**WHAT YOU ARE ASKED TO DO**
Return, unchanged and with no pictures, the lines below from the very first through the one that contains "deleteSearchedList )(GList [45, 557, 208, 576]".
[RECORDS FOR THIS EXERCISE — start]
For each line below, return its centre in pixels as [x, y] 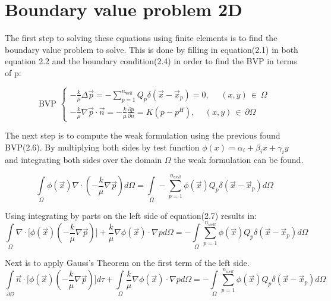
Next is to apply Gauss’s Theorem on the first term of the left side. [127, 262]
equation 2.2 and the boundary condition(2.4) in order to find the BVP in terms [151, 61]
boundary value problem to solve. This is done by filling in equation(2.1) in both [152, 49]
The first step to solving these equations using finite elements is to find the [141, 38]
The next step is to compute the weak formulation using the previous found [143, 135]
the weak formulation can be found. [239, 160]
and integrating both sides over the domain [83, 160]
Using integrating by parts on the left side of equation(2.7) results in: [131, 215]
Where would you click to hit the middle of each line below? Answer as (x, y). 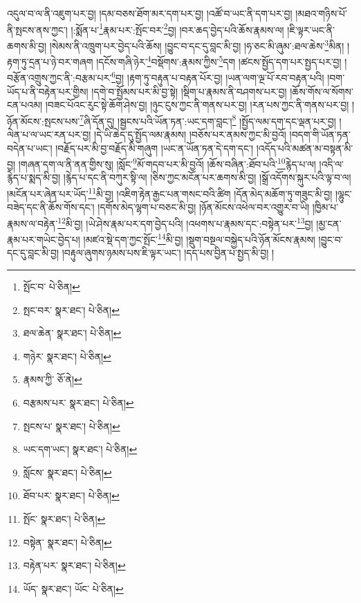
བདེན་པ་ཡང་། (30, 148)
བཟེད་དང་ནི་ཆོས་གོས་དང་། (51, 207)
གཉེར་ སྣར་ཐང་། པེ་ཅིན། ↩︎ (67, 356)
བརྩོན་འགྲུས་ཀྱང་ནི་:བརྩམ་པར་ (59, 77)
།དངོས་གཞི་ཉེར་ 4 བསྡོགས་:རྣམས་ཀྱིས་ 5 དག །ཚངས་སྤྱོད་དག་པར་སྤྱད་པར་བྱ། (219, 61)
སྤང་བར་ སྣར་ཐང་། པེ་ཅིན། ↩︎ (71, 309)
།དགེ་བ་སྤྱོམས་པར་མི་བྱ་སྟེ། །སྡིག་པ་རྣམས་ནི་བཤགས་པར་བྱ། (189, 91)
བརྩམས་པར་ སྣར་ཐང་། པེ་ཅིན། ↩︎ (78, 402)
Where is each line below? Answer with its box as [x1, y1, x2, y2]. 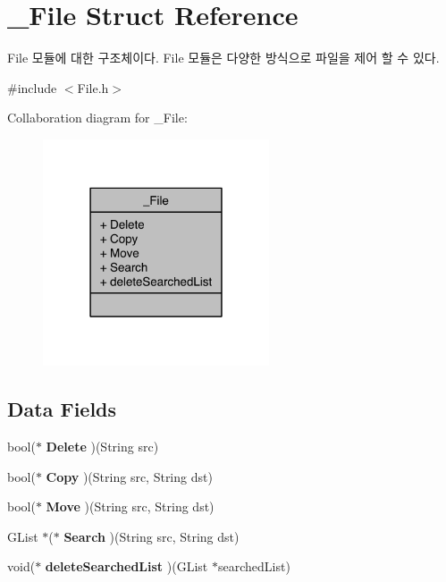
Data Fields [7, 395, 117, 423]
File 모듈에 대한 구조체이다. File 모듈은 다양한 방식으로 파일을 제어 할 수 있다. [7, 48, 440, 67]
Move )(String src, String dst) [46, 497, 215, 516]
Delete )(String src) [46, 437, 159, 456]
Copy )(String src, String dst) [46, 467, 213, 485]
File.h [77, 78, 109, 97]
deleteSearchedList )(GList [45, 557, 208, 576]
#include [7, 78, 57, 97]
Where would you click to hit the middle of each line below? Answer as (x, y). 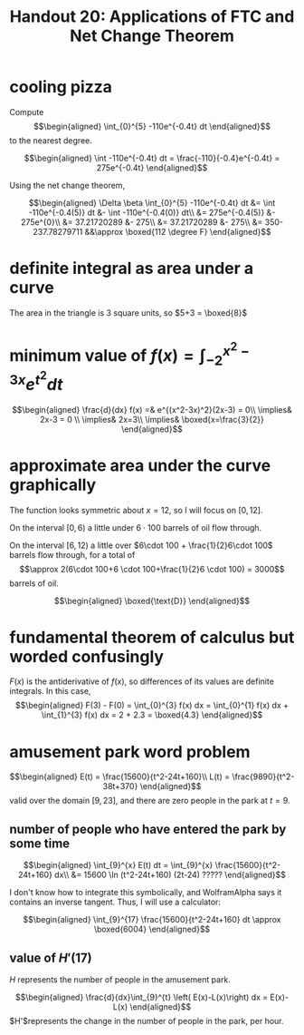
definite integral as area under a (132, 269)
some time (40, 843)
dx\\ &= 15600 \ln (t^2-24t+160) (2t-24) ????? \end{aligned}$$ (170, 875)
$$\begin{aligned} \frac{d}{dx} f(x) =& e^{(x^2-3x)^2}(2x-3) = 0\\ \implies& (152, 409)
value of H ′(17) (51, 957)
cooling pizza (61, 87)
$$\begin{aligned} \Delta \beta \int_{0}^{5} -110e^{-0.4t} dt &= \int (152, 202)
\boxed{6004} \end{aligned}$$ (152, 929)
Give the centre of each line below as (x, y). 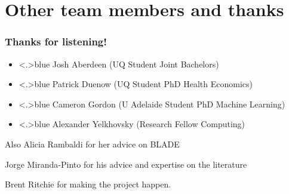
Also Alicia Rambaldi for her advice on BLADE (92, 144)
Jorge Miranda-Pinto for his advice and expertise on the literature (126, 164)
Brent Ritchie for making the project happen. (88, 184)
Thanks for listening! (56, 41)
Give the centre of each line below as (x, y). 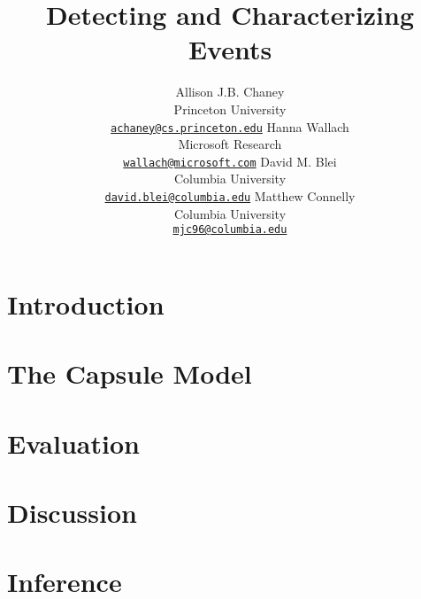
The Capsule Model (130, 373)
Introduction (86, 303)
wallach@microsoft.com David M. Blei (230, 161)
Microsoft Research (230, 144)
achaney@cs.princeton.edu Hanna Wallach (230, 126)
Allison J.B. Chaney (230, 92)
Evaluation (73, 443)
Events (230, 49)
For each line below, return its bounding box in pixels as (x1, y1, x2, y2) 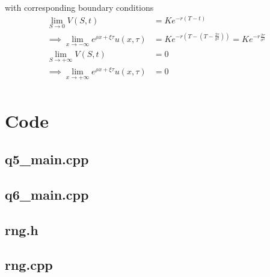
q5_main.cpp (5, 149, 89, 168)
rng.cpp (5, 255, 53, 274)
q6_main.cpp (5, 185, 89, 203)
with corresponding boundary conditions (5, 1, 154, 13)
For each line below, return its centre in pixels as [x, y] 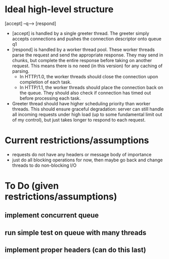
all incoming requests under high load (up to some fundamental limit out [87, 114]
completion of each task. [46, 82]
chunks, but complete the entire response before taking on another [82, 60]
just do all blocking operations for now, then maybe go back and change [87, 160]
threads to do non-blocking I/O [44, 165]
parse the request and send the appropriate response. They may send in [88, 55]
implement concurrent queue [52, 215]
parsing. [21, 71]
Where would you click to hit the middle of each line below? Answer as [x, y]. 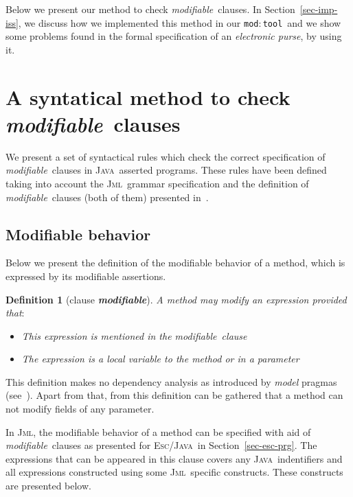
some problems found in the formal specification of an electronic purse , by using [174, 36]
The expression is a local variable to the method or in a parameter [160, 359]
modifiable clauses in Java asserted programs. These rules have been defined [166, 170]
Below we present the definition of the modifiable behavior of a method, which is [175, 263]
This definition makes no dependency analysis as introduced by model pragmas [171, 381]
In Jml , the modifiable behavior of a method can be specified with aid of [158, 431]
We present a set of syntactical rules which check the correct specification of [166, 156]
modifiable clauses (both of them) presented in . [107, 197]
[RECORDS FOR THIS EXERCISE — finish]
**YOUR SOLUTION**
For each line below, return its centre in pixels as [x, y] 
Next is to apply Gauss’s Theorem on the first term of the left side. [127, 262]
equation 2.2 and the boundary condition(2.4) in order to find the BVP in terms [151, 61]
boundary value problem to solve. This is done by filling in equation(2.1) in both [152, 49]
The first step to solving these equations using finite elements is to find the [141, 38]
The next step is to compute the weak formulation using the previous found [143, 135]
the weak formulation can be found. [239, 160]
and integrating both sides over the domain [83, 160]
Using integrating by parts on the left side of equation(2.7) results in: [131, 215]
Where would you click to hit the middle of each line below? Answer as (x, y). 
བདེན་པ་ཡང་། (30, 148)
བཟེད་དང་ནི་ཆོས་གོས་དང་། (51, 207)
གཉེར་ སྣར་ཐང་། པེ་ཅིན། ↩︎ (67, 356)
བརྩོན་འགྲུས་ཀྱང་ནི་:བརྩམ་པར་ (59, 77)
།དངོས་གཞི་ཉེར་ 4 བསྡོགས་:རྣམས་ཀྱིས་ 5 དག །ཚངས་སྤྱོད་དག་པར་སྤྱད་པར་བྱ། (219, 61)
སྤང་བར་ སྣར་ཐང་། པེ་ཅིན། ↩︎ (71, 309)
།དགེ་བ་སྤྱོམས་པར་མི་བྱ་སྟེ། །སྡིག་པ་རྣམས་ནི་བཤགས་པར་བྱ། (189, 91)
བརྩམས་པར་ སྣར་ཐང་། པེ་ཅིན། ↩︎ (78, 402)
Where is each line below? Answer with its box as [x1, y1, x2, y2]. 
Data Fields [7, 395, 117, 423]
File 모듈에 대한 구조체이다. File 모듈은 다양한 방식으로 파일을 제어 할 수 있다. [7, 48, 440, 67]
Move )(String src, String dst) [46, 497, 215, 516]
Delete )(String src) [46, 437, 159, 456]
Copy )(String src, String dst) [46, 467, 213, 485]
File.h [77, 78, 109, 97]
deleteSearchedList )(GList [45, 557, 208, 576]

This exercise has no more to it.